Assignment - Drop the pictures from the entries below, then reproduce the rest exactly.

Data items
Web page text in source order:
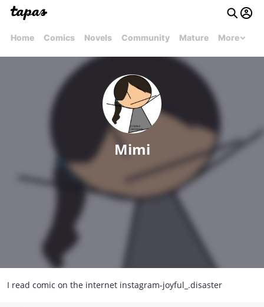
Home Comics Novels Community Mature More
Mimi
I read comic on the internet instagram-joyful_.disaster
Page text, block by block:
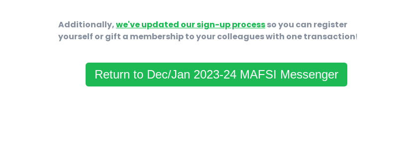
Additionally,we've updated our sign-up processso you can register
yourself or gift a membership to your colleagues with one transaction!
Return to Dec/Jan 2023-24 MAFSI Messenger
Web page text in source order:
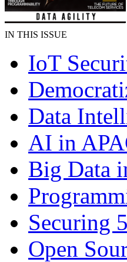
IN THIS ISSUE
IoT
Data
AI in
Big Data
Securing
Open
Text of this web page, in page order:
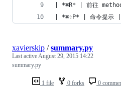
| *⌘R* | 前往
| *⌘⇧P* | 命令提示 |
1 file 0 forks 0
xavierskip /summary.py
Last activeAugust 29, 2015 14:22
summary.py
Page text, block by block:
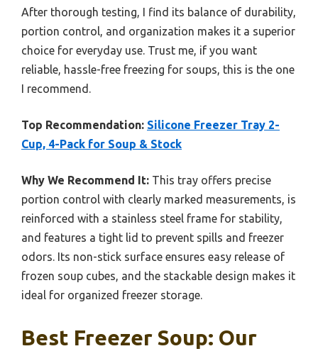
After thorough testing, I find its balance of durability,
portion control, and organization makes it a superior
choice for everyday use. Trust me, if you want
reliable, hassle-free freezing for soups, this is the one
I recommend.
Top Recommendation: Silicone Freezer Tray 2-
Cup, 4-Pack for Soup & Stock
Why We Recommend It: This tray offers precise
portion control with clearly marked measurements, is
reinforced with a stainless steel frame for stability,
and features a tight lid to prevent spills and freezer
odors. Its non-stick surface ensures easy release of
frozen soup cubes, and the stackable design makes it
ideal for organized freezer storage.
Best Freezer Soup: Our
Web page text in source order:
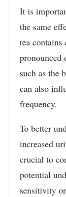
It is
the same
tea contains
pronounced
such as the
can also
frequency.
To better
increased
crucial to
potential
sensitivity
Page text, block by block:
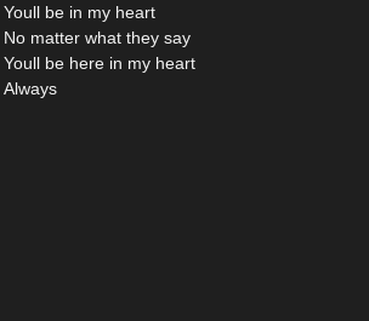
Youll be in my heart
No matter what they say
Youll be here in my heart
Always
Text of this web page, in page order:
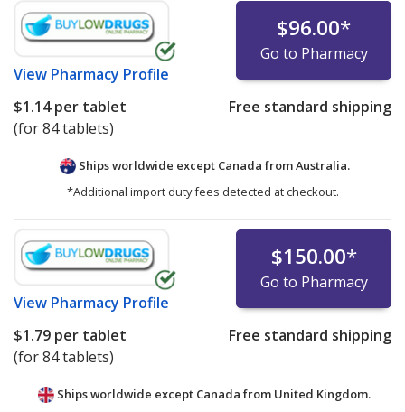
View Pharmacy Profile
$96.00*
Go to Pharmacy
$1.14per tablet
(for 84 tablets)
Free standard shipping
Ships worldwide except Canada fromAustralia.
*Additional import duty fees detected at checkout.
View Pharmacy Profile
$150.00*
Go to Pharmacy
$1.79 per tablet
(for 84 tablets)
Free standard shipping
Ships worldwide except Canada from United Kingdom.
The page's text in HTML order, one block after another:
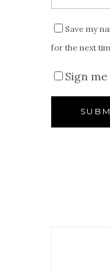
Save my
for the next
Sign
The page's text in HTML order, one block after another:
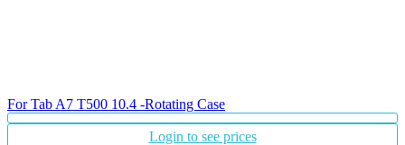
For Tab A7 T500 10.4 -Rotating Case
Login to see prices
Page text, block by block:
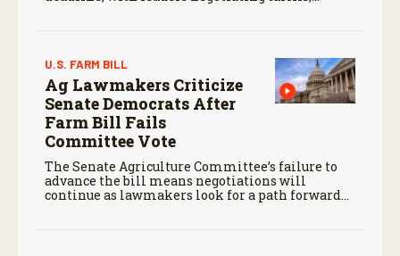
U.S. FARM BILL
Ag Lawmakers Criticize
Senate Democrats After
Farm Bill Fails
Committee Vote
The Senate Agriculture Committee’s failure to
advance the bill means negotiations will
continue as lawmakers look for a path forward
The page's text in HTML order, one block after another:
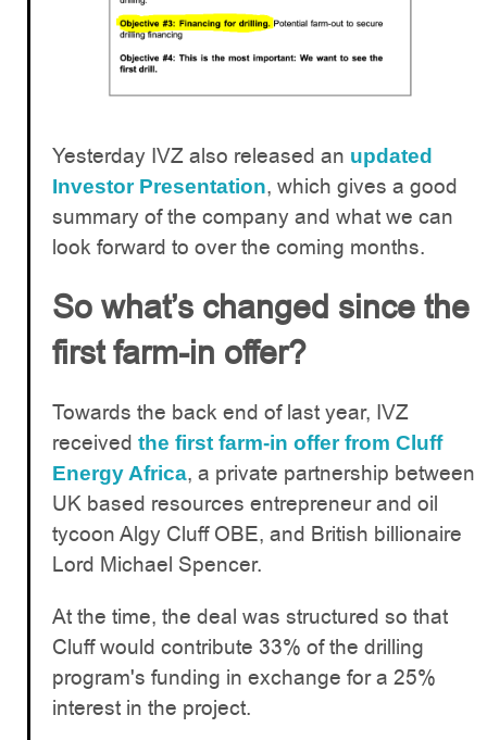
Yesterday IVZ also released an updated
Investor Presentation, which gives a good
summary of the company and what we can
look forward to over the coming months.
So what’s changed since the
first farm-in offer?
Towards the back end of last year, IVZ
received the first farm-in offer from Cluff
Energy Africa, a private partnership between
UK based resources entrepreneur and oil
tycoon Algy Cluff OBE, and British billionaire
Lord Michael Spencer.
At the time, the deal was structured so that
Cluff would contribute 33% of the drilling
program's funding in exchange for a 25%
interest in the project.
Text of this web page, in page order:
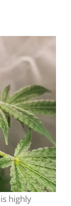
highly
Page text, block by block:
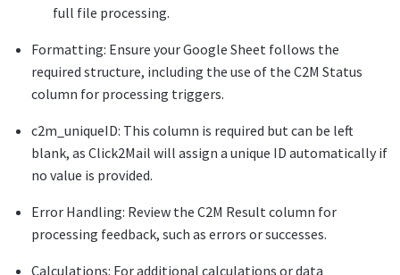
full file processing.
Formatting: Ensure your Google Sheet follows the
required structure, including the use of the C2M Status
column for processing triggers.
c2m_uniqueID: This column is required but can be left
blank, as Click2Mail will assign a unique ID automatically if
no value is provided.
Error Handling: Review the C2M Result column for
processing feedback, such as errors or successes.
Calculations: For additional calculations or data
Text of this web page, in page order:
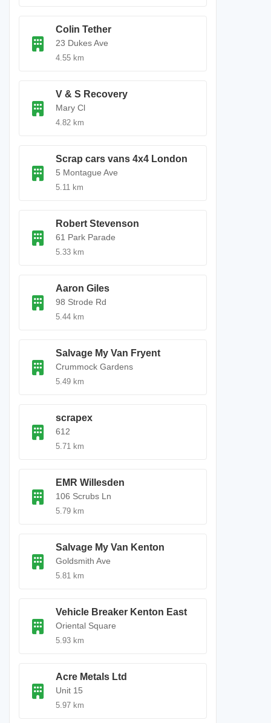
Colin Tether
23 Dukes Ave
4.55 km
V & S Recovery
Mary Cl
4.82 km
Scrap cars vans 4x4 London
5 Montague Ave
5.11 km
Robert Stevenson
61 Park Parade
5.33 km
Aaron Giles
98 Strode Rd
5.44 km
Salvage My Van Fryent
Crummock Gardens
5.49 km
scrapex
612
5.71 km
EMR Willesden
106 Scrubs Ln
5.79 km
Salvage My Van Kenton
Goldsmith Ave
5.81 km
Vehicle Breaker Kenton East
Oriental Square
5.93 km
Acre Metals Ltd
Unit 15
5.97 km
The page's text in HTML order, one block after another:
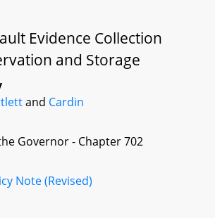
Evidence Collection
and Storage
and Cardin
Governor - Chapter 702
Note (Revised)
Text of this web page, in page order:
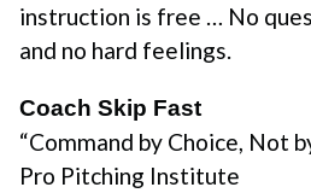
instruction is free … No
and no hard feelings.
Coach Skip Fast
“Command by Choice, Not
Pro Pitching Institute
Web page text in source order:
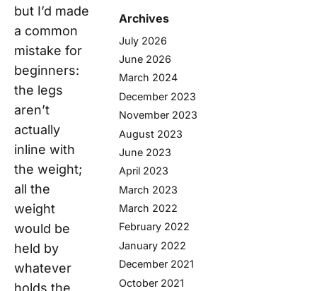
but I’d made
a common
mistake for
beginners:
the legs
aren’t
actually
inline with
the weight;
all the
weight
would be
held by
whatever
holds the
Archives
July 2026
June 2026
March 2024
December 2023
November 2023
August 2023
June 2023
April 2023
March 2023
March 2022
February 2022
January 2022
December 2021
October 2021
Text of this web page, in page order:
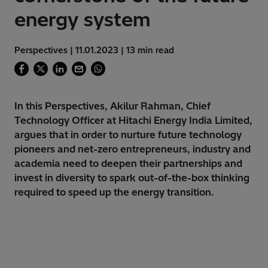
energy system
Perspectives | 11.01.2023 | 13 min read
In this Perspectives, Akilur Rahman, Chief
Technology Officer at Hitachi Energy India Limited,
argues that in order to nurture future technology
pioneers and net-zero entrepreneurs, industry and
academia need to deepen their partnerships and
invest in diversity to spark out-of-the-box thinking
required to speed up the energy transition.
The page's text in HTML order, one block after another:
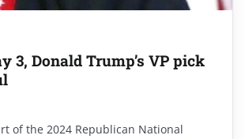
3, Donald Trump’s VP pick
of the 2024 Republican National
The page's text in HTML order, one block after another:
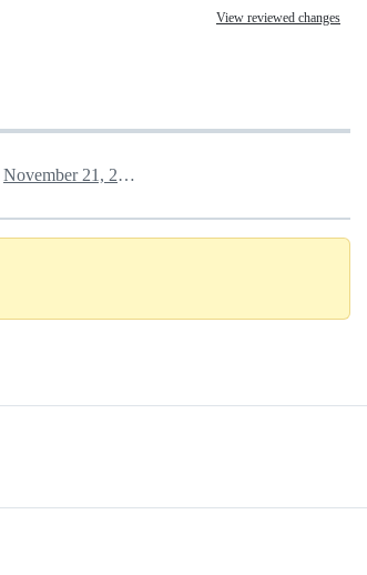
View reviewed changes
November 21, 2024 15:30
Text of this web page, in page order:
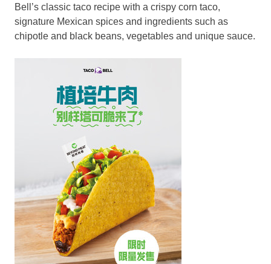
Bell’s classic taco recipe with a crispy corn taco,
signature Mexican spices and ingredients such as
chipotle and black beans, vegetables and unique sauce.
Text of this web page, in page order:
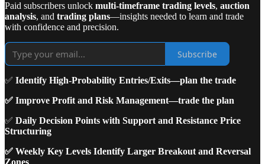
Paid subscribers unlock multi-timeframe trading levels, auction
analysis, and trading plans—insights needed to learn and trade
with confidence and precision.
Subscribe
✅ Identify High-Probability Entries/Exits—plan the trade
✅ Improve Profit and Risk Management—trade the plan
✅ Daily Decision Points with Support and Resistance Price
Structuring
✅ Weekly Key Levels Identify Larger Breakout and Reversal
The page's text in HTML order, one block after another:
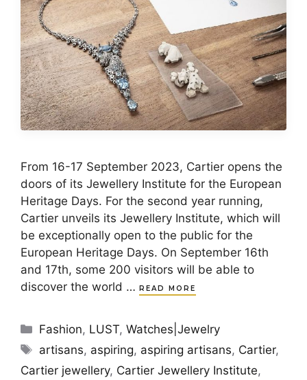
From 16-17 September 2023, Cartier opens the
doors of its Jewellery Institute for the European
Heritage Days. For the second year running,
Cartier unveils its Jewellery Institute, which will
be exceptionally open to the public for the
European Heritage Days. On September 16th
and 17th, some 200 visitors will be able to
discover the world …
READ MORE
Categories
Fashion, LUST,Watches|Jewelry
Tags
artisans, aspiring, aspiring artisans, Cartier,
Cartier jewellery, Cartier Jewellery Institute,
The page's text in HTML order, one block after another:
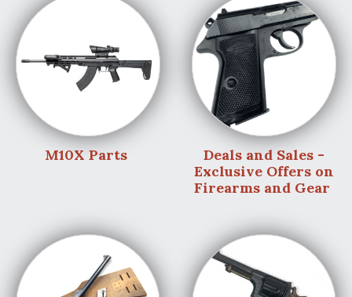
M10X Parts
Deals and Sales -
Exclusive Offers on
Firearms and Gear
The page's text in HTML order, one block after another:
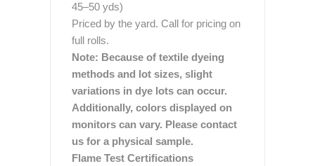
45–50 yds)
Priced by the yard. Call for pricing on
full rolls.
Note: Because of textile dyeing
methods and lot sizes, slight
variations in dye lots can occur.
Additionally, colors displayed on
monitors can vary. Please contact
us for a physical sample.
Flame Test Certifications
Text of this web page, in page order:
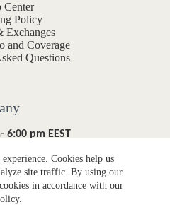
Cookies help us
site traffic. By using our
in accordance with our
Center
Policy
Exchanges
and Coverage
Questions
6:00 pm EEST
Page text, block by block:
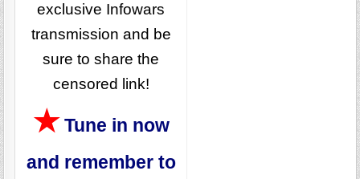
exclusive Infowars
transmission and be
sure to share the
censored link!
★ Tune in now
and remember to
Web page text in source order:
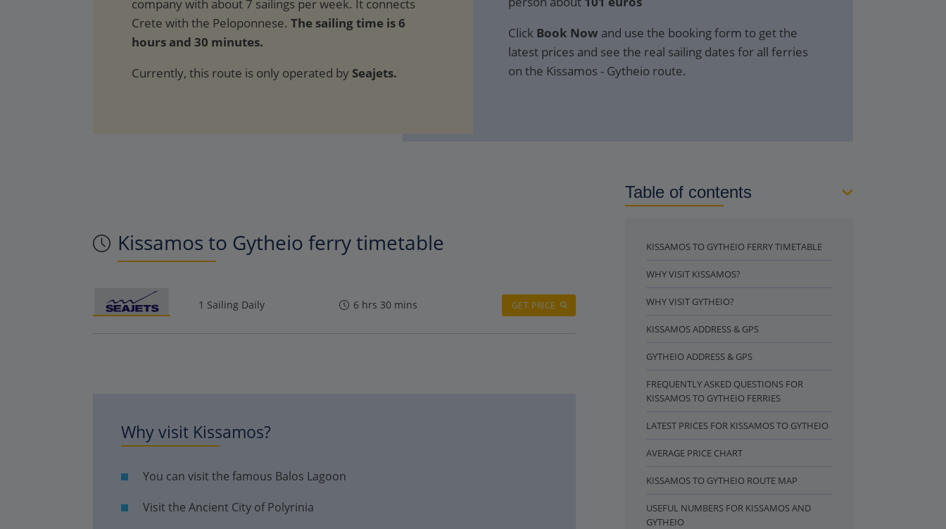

Written response -
Web page text in source order:
Home Comics Novels Community Mature More
Mimi
I read comic on the internet instagram-joyful_.disaster
Page text, block by block:
Additionally,we've updated our sign-up processso you can register
yourself or gift a membership to your colleagues with one transaction!
Return to Dec/Jan 2023-24 MAFSI Messenger
Web page text in source order:
IN THIS ISSUE
IoT
Data
AI in
Big Data
Securing
Open
Text of this web page, in page order:
| *⌘R* | 前往
| *⌘⇧P* | 命令提示 |
1 file 0 forks 0
xavierskip /summary.py
Last activeAugust 29, 2015 14:22
summary.py
Page text, block by block:
After thorough testing, I find its balance of durability,
portion control, and organization makes it a superior
choice for everyday use. Trust me, if you want
reliable, hassle-free freezing for soups, this is the one
I recommend.
Top Recommendation: Silicone Freezer Tray 2-
Cup, 4-Pack for Soup & Stock
Why We Recommend It: This tray offers precise
portion control with clearly marked measurements, is
reinforced with a stainless steel frame for stability,
and features a tight lid to prevent spills and freezer
odors. Its non-stick surface ensures easy release of
frozen soup cubes, and the stackable design makes it
ideal for organized freezer storage.
Best Freezer Soup: Our
Web page text in source order:
It is
the same
tea contains
pronounced
such as the
can also
frequency.
To better
increased
crucial to
potential
sensitivity
Page text, block by block:
Youll be in my heart
No matter what they say
Youll be here in my heart
Always
Text of this web page, in page order:
View Pharmacy Profile
$96.00*
Go to Pharmacy
$1.14per tablet
(for 84 tablets)
Free standard shipping
Ships worldwide except Canada fromAustralia.
*Additional import duty fees detected at checkout.
View Pharmacy Profile
$150.00*
Go to Pharmacy
$1.79 per tablet
(for 84 tablets)
Free standard shipping
Ships worldwide except Canada from United Kingdom.
The page's text in HTML order, one block after another:
Save my
for the next
Sign
The page's text in HTML order, one block after another:
For Tab A7 T500 10.4 -Rotating Case
Login to see prices
Page text, block by block:
U.S. FARM BILL
Ag Lawmakers Criticize
Senate Democrats After
Farm Bill Fails
Committee Vote
The Senate Agriculture Committee’s failure to
advance the bill means negotiations will
continue as lawmakers look for a path forward
The page's text in HTML order, one block after another:
Yesterday IVZ also released an updated
Investor Presentation, which gives a good
summary of the company and what we can
look forward to over the coming months.
So what’s changed since the
first farm-in offer?
Towards the back end of last year, IVZ
received the first farm-in offer from Cluff
Energy Africa, a private partnership between
UK based resources entrepreneur and oil
tycoon Algy Cluff OBE, and British billionaire
Lord Michael Spencer.
At the time, the deal was structured so that
Cluff would contribute 33% of the drilling
program's funding in exchange for a 25%
interest in the project.
Text of this web page, in page order:
highly
Page text, block by block:
full file processing.
Formatting: Ensure your Google Sheet follows the
required structure, including the use of the C2M Status
column for processing triggers.
c2m_uniqueID: This column is required but can be left
blank, as Click2Mail will assign a unique ID automatically if
no value is provided.
Error Handling: Review the C2M Result column for
processing feedback, such as errors or successes.
Calculations: For additional calculations or data
Text of this web page, in page order:
Colin Tether
23 Dukes Ave
4.55 km
V & S Recovery
Mary Cl
4.82 km
Scrap cars vans 4x4 London
5 Montague Ave
5.11 km
Robert Stevenson
61 Park Parade
5.33 km
Aaron Giles
98 Strode Rd
5.44 km
Salvage My Van Fryent
Crummock Gardens
5.49 km
scrapex
612
5.71 km
EMR Willesden
106 Scrubs Ln
5.79 km
Salvage My Van Kenton
Goldsmith Ave
5.81 km
Vehicle Breaker Kenton East
Oriental Square
5.93 km
Acre Metals Ltd
Unit 15
5.97 km
The page's text in HTML order, one block after another:
Evidence Collection
and Storage
and Cardin
Governor - Chapter 702
Note (Revised)
Text of this web page, in page order:
instruction is free … No
and no hard feelings.
Coach Skip Fast
“Command by Choice, Not
Pro Pitching Institute
Web page text in source order:
but I’d made
a common
mistake for
beginners:
the legs
aren’t
actually
inline with
the weight;
all the
weight
would be
held by
whatever
holds the
Archives
July 2026
June 2026
March 2024
December 2023
November 2023
August 2023
June 2023
April 2023
March 2023
March 2022
February 2022
January 2022
December 2021
October 2021
Text of this web page, in page order:
energy system
Perspectives | 11.01.2023 | 13 min read
In this Perspectives, Akilur Rahman, Chief
Technology Officer at Hitachi Energy India Limited,
argues that in order to nurture future technology
pioneers and net-zero entrepreneurs, industry and
academia need to deepen their partnerships and
invest in diversity to spark out-of-the-box thinking
required to speed up the energy transition.
The page's text in HTML order, one block after another:
3, Donald Trump’s VP pick
of the 2024 Republican National
The page's text in HTML order, one block after another:
View reviewed changes
November 21, 2024 15:30
Text of this web page, in page order:
Bell’s classic taco recipe with a crispy corn taco,
signature Mexican spices and ingredients such as
chipotle and black beans, vegetables and unique sauce.
Text of this web page, in page order:
Paid subscribers unlock multi-timeframe trading levels, auction
analysis, and trading plans—insights needed to learn and trade
with confidence and precision.
Subscribe
✅ Identify High-Probability Entries/Exits—plan the trade
✅ Improve Profit and Risk Management—trade the plan
✅ Daily Decision Points with Support and Resistance Price
Structuring
✅ Weekly Key Levels Identify Larger Breakout and Reversal
The page's text in HTML order, one block after another:
From 16-17 September 2023, Cartier opens the
doors of its Jewellery Institute for the European
Heritage Days. For the second year running,
Cartier unveils its Jewellery Institute, which will
be exceptionally open to the public for the
European Heritage Days. On September 16th
and 17th, some 200 visitors will be able to
discover the world …
READ MORE
Categories
Fashion, LUST,Watches|Jewelry
Tags
artisans, aspiring, aspiring artisans, Cartier,
Cartier jewellery, Cartier Jewellery Institute,
The page's text in HTML order, one block after another:
M10X Parts
Deals and Sales -
Exclusive Offers on
Firearms and Gear
The page's text in HTML order, one block after another:
45–50 yds)
Priced by the yard. Call for pricing on
full rolls.
Note: Because of textile dyeing
methods and lot sizes, slight
variations in dye lots can occur.
Additionally, colors displayed on
monitors can vary. Please contact
us for a physical sample.
Flame Test Certifications
Text of this web page, in page order:
Cookies help us
site traffic. By using our
in accordance with our
Center
Policy
Exchanges
and Coverage
Questions
6:00 pm EEST
Page text, block by block:
exclusive Infowars
transmission and be
sure to share the
censored link!
★ Tune in now
and remember to
Web page text in source order:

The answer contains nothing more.